Sunday, May 11, 2014

Dr Gridlock supports greater investment in suburban bike lanes

Herndon-Monroe garage soon to
more than double in capacity
In today's Post Dr Gridlock discusses the role that huge Metro parking garages have on suburban development, and the need to provide options for getting around our area, like bike lanes in the suburbs: Metro stations created car magnets in the suburbs for sake of livable downtown.
"When a co-worker asks if you take Metro to work and you say “yes,” are you leaving something out? For tens of thousands of Metrorail riders, the transit commute starts in a car."

Metro certainly cuts down on the number of car trips into the D.C. region’s core, which is swell for those who live and work in the core. But it adds tens of thousands of car trips each day in suburban communities. Many of those trips are short — just enough to jam streets and highway exits.
He notes that Fairfax did the right thing by not investing in car parking at the Tysons stations (there will be bike parking at each station). However, we are spending millions in regional transportation funds on building huge parking garages at Innovation Center and Herndon Metrorail stations. There will be room to store 2037 cars at Innovation Center and 1975 new spaces at Herndon, when added to the current 1745 spaces, totals 3720 spaces. Most of those spaces will be used to store cars from Loudoun Co and beyond.

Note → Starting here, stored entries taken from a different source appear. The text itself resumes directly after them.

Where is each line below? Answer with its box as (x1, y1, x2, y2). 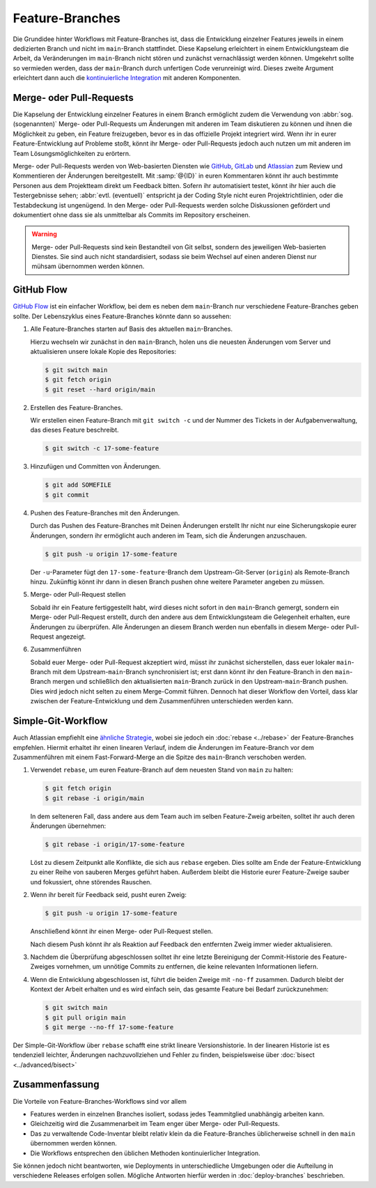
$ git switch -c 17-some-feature (45, 444, 159, 453)
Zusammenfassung (13, 1079, 100, 1091)
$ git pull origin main (45, 1013, 127, 1022)
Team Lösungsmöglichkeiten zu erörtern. (13, 149, 131, 157)
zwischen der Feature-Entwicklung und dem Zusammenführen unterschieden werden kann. (30, 697, 294, 705)
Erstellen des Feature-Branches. (30, 403, 123, 412)
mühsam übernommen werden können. (31, 262, 145, 271)
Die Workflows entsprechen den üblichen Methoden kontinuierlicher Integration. (30, 1149, 260, 1157)
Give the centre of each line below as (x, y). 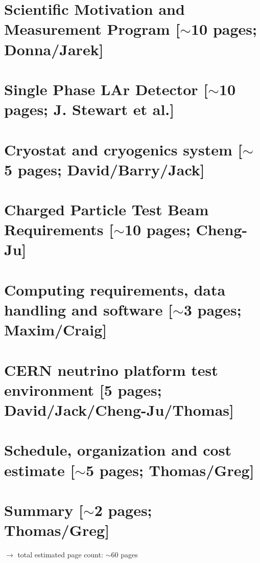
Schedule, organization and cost (118, 450)
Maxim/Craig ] (56, 330)
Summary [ (44, 510)
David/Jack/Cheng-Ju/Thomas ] (119, 409)
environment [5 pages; (83, 389)
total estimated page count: (61, 554)
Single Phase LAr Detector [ (106, 89)
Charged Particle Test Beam (107, 209)
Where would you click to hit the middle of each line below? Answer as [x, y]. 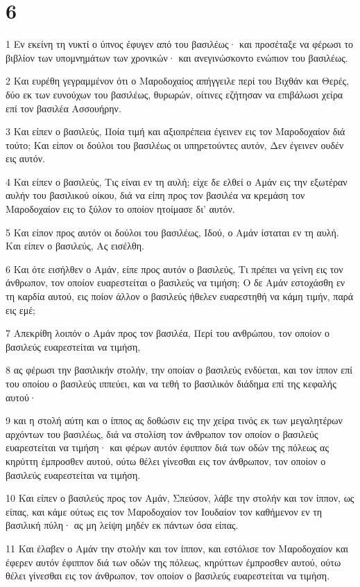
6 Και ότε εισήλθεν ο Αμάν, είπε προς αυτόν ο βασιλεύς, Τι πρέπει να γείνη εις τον [174, 269]
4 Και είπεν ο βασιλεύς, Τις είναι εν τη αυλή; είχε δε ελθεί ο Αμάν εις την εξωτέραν [177, 181]
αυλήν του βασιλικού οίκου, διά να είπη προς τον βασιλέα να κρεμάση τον [155, 195]
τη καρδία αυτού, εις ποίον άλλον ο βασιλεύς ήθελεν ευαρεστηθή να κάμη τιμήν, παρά [180, 296]
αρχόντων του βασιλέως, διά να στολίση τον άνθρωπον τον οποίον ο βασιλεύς [162, 433]
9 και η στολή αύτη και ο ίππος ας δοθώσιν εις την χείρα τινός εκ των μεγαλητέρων [174, 420]
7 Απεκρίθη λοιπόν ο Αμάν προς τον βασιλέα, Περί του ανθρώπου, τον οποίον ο [168, 333]
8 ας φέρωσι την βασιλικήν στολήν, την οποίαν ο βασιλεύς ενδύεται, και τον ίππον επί [179, 370]
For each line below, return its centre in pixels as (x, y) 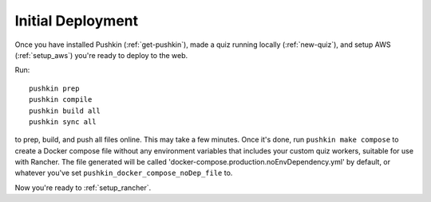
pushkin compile (61, 100)
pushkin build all (65, 111)
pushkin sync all (63, 122)
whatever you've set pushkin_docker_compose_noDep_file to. (124, 173)
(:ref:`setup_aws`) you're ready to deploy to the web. (101, 55)
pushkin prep (54, 88)
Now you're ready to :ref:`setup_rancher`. (83, 188)
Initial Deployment (77, 21)
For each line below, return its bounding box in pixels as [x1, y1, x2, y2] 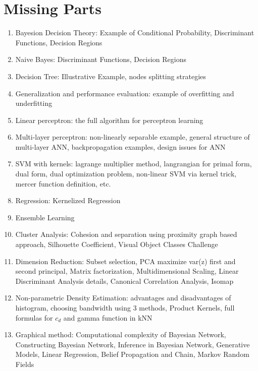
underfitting [15, 98, 53, 108]
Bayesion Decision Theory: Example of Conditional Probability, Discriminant [15, 27, 254, 38]
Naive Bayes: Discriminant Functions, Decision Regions [15, 54, 186, 65]
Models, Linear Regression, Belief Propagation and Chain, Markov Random [15, 349, 249, 359]
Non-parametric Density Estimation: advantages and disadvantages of [15, 292, 231, 303]
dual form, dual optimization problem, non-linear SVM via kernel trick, [15, 168, 237, 179]
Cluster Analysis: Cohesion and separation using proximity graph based [15, 229, 237, 239]
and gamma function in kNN [63, 312, 152, 323]
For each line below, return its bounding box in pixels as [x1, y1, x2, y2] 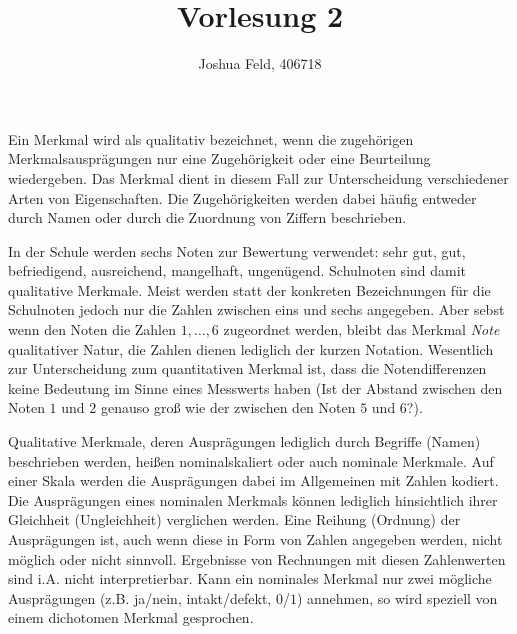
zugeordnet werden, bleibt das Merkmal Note [223, 319, 500, 340]
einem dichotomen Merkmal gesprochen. [8, 607, 254, 628]
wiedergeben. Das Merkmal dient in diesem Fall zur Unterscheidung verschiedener [8, 167, 509, 188]
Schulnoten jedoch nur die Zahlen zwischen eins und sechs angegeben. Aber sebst [8, 299, 505, 320]
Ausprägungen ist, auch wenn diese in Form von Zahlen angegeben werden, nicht [8, 529, 503, 549]
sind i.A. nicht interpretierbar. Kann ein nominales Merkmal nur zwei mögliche [8, 568, 492, 589]
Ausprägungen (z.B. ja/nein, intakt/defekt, [8, 587, 272, 608]
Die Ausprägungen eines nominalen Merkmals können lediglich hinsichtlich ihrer [8, 489, 498, 510]
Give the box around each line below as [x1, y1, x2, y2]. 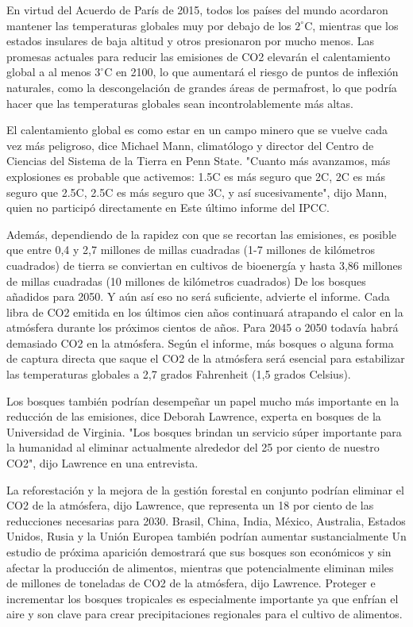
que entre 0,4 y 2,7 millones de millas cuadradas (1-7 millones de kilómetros [6, 241, 376, 258]
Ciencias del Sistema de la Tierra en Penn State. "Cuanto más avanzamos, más [6, 152, 391, 169]
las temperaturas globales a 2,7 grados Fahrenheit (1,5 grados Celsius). [6, 366, 351, 383]
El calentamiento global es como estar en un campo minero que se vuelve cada [6, 121, 388, 138]
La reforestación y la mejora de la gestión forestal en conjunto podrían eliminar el [6, 481, 404, 498]
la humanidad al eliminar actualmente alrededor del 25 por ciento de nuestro [6, 439, 380, 456]
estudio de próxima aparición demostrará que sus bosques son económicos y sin [6, 544, 392, 560]
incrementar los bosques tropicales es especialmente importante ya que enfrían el [6, 590, 399, 606]
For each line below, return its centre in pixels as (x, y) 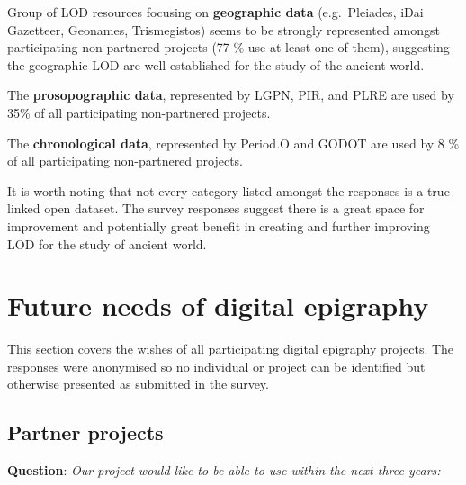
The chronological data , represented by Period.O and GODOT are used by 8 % (233, 143)
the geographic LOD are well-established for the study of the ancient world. (216, 64)
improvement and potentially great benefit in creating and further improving (219, 225)
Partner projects (85, 432)
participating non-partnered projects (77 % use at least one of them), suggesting (229, 47)
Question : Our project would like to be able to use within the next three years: (224, 470)
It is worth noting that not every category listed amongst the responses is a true (229, 190)
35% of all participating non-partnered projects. (139, 112)
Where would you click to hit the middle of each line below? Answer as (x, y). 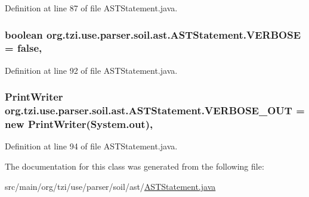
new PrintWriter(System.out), (79, 124)
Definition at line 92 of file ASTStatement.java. (91, 70)
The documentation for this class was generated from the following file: (135, 166)
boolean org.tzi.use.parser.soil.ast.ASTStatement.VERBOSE (153, 34)
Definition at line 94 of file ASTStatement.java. (91, 146)
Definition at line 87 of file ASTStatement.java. (91, 8)
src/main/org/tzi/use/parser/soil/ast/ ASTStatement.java (110, 186)
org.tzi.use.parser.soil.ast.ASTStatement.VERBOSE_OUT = (155, 110)
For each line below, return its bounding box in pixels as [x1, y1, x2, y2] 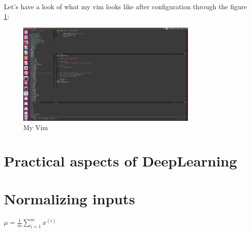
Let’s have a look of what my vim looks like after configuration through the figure [4, 1, 247, 11]
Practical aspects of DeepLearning [4, 150, 237, 170]
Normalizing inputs [4, 189, 135, 209]
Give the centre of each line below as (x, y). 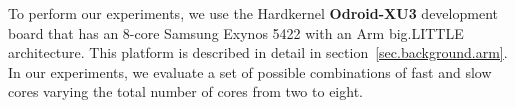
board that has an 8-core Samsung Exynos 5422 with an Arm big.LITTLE (236, 32)
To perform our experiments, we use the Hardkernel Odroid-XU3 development (253, 13)
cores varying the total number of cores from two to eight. (185, 91)
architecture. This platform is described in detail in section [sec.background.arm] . (258, 52)
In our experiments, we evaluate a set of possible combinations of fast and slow (250, 71)
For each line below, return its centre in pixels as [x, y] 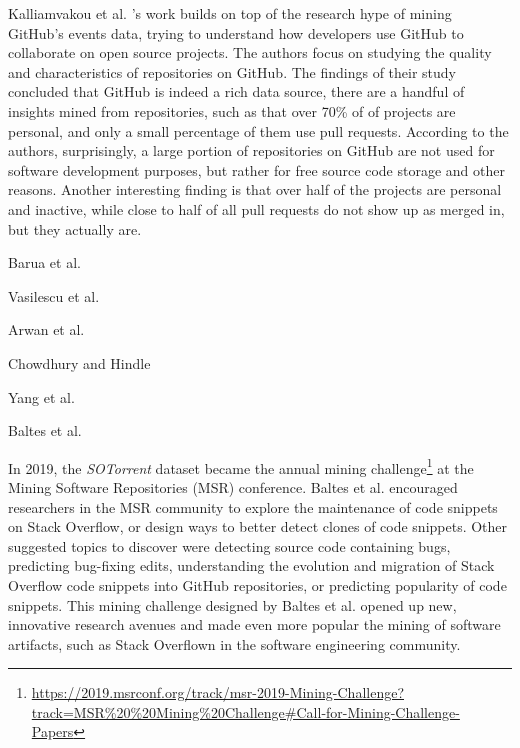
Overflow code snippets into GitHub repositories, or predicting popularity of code [257, 584]
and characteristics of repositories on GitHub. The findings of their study [232, 71]
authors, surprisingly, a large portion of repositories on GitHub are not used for [251, 150]
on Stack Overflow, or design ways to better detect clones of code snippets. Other [258, 526]
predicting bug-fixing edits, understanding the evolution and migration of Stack [251, 565]
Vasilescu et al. [54, 295]
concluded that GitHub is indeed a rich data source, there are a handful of [236, 91]
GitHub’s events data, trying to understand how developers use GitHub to [236, 32]
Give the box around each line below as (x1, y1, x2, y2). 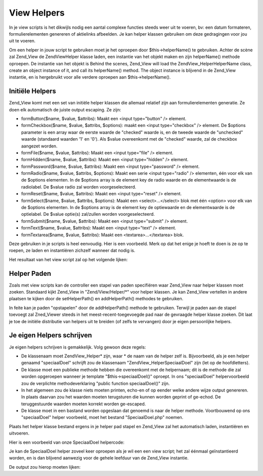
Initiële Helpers (9, 87, 56, 95)
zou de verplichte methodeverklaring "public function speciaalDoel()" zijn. (21, 380, 170, 386)
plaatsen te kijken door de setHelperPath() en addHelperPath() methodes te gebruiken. (9, 296, 184, 302)
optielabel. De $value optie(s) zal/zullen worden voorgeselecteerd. (21, 211, 155, 217)
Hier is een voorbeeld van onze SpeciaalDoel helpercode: (9, 439, 125, 445)
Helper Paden (9, 269, 51, 278)
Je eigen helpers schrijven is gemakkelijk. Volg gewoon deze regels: (9, 344, 146, 350)
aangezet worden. (21, 143, 58, 149)
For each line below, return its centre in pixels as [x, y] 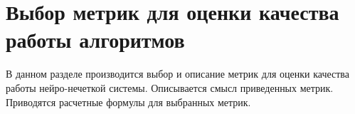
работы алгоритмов [95, 40]
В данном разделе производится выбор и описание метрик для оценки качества [178, 74]
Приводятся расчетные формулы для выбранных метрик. [128, 102]
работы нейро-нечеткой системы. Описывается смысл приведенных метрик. [170, 87]
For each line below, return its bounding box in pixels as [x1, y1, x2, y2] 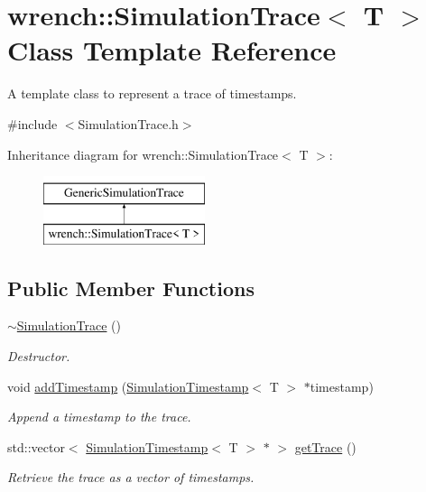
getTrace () [294, 437, 357, 456]
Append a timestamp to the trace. [7, 407, 191, 426]
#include [7, 114, 58, 133]
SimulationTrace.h [78, 114, 179, 133]
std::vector [7, 437, 65, 456]
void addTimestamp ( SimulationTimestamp [7, 376, 249, 395]
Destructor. [7, 347, 70, 366]
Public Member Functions [7, 274, 255, 302]
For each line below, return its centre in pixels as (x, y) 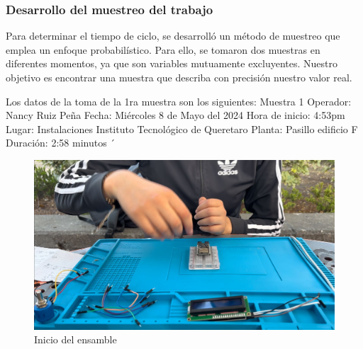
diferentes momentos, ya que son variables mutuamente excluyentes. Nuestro (172, 63)
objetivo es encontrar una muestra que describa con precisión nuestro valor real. (179, 77)
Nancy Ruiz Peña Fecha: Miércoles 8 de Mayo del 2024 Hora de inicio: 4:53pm (175, 115)
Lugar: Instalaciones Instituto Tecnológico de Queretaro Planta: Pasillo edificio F (182, 128)
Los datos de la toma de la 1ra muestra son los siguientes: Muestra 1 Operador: (179, 101)
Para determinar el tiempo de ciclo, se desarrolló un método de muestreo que (173, 36)
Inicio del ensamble (76, 339)
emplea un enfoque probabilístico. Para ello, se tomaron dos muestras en (163, 49)
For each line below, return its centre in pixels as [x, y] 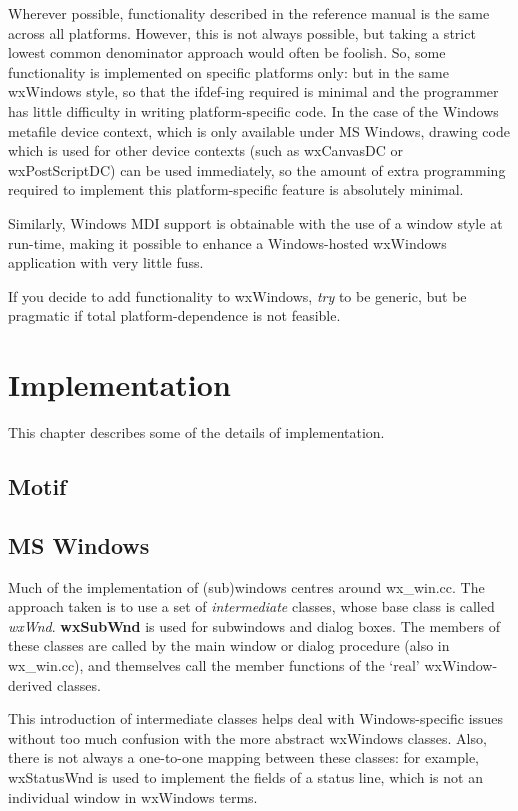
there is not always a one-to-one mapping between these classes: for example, [244, 757]
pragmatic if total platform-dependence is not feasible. [174, 315]
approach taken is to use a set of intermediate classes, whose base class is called [251, 606]
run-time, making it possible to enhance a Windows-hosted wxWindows [227, 242]
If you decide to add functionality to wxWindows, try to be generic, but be [237, 295]
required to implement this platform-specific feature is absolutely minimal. [236, 189]
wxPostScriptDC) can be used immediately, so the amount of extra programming [257, 169]
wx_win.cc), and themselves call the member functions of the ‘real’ [214, 664]
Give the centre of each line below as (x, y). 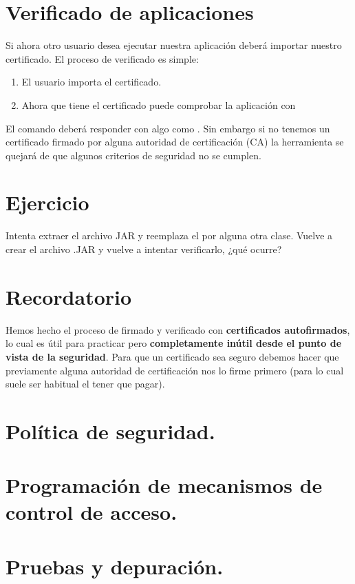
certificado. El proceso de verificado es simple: (102, 58)
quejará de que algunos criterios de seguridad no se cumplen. (133, 155)
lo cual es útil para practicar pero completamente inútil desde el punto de (174, 343)
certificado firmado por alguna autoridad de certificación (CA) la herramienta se (175, 142)
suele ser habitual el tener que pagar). (85, 384)
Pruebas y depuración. (115, 566)
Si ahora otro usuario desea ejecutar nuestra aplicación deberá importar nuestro (174, 45)
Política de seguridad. (110, 431)
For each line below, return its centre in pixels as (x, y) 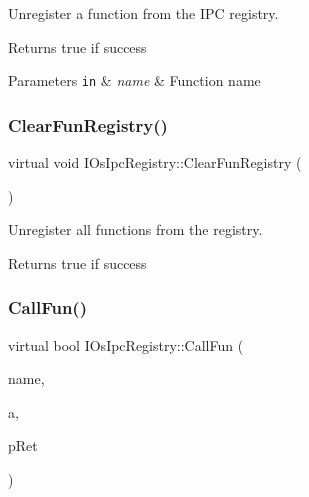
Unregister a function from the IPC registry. (143, 13)
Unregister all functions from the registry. (135, 229)
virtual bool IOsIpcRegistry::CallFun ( (126, 344)
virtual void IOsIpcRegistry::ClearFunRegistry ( (155, 162)
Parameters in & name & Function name (134, 80)
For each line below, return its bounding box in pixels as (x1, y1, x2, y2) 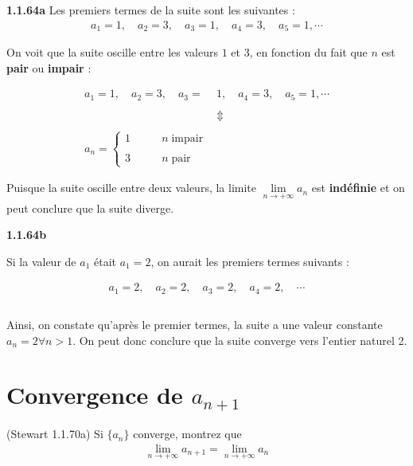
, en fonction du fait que (249, 44, 368, 61)
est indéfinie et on (311, 179, 405, 196)
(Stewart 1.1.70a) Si (6, 425, 103, 442)
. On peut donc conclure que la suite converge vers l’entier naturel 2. (72, 331, 407, 348)
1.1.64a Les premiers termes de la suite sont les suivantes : (6, 2, 295, 18)
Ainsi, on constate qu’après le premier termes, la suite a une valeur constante (6, 316, 383, 333)
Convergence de (6, 378, 183, 411)
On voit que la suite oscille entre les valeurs (6, 44, 218, 61)
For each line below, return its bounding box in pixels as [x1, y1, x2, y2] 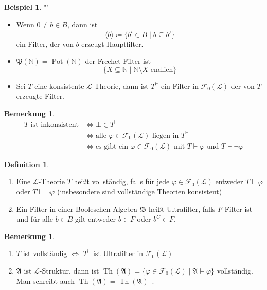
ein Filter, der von [16, 38, 74, 49]
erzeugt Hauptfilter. [81, 38, 144, 49]
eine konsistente [34, 80, 84, 91]
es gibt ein [95, 142, 128, 150]
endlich [150, 66, 173, 74]
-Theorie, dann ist [92, 80, 149, 91]
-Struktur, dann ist [39, 265, 99, 276]
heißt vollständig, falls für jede [74, 176, 170, 187]
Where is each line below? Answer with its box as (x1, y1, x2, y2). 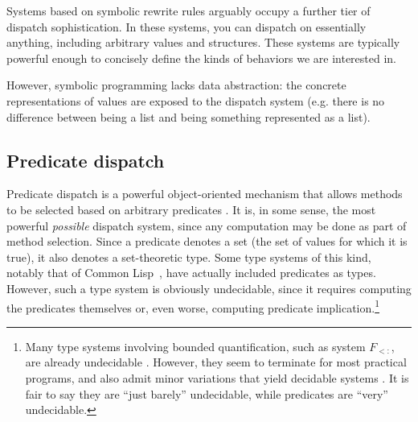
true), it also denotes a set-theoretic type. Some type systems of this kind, (6, 248, 371, 265)
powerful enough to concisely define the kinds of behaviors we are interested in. (6, 49, 397, 66)
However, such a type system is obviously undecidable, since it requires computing (6, 279, 412, 296)
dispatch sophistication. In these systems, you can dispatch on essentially (6, 18, 367, 35)
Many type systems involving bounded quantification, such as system (25, 337, 366, 354)
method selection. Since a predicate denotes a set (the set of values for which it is (6, 233, 408, 250)
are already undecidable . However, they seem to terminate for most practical (25, 354, 407, 370)
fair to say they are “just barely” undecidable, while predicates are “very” (25, 385, 388, 402)
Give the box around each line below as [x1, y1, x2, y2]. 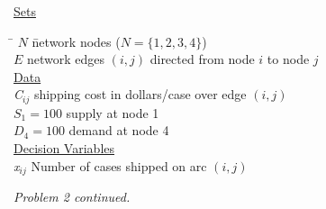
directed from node [149, 50, 255, 68]
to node [267, 50, 310, 68]
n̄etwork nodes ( [32, 32, 121, 50]
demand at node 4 [68, 121, 169, 140]
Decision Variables [14, 139, 114, 158]
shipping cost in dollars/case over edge [33, 85, 247, 104]
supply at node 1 [66, 103, 159, 122]
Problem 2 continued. [14, 187, 131, 206]

What's the solution? Investing in all modes benefits everyone by taking cars off the road. According to Dr. Gridlock, "A greater investment in buses, bike lanes and walkable communities in the suburbs won’t end congestion around Metro stations, but it could ease commutes for everyone, including drivers." It will help reduce congestion around stations; maybe not end it, but at least if it is safe to ride to the stations it will be a viable option for anyone willing to ride a few miles by bike.

Fairfax needs to keep up with it's neighbors. According to another article that appeared in today's Post (Washington is a walking, biking city), the District will add 14 miles of bike lanes this year to add to 50 already in place.
Photo: Washington Post
“In recent years, many communities have taken steps to support more transportation options, such as bicycling and walking,” said the Census Bureau’s Brian McKenzie, who wrote the report. “For example, many cities have invested in bike share programs, bike lanes and more pedestrian-friendly streets.”

Washington has kept pace with its peers, creating more than 50 miles of bike lanes and planning to add 14 miles more this year. The popular Capital Bikeshare program puts more than 2,500 short-trip bikes on District and suburban streets, and it plans more expansion this year.
Because we haven't invested in a fully funded bicycle program, our bike coordinator doesn't have the funds to do the job. The Bicycle Master Plan has been in draft form for nearly 2 years. Public hearings were postponed recently until at least September. It would be nice if the plan were at least available to the public but it's not even on the county website. A final version should be posted soon.